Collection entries
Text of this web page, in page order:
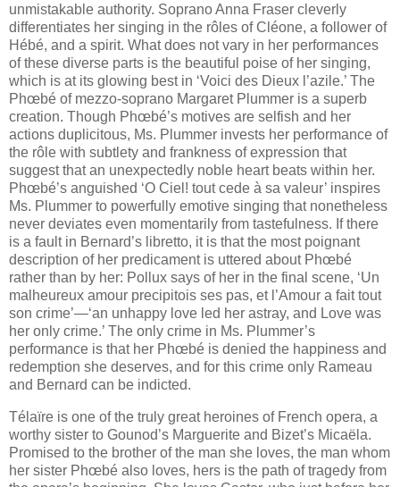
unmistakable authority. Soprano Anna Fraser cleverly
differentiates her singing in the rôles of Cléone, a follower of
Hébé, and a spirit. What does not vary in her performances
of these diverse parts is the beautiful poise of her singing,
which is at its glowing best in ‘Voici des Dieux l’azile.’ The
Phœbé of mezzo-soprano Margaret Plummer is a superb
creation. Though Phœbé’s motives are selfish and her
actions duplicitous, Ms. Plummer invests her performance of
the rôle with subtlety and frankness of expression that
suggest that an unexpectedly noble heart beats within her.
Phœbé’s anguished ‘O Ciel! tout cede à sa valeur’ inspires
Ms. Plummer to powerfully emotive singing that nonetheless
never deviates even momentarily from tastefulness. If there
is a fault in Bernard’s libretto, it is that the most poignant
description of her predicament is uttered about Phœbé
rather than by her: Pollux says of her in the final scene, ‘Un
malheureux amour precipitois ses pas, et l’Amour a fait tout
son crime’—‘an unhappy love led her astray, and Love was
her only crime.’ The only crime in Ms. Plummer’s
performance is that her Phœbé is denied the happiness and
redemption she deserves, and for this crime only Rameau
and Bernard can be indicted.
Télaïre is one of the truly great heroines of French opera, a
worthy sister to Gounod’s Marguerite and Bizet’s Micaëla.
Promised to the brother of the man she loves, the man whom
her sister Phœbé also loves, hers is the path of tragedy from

» What is needed
Reproduce the lines from the one containing "rather than by" to the end of the entries, keeping both ends and adding nothing.

» Completed task
rather than by her: Pollux says of her in the final scene, ‘Un
malheureux amour precipitois ses pas, et l’Amour a fait tout
son crime’—‘an unhappy love led her astray, and Love was
her only crime.’ The only crime in Ms. Plummer’s
performance is that her Phœbé is denied the happiness and
redemption she deserves, and for this crime only Rameau
and Bernard can be indicted.
Télaïre is one of the truly great heroines of French opera, a
worthy sister to Gounod’s Marguerite and Bizet’s Micaëla.
Promised to the brother of the man she loves, the man whom
her sister Phœbé also loves, hers is the path of tragedy from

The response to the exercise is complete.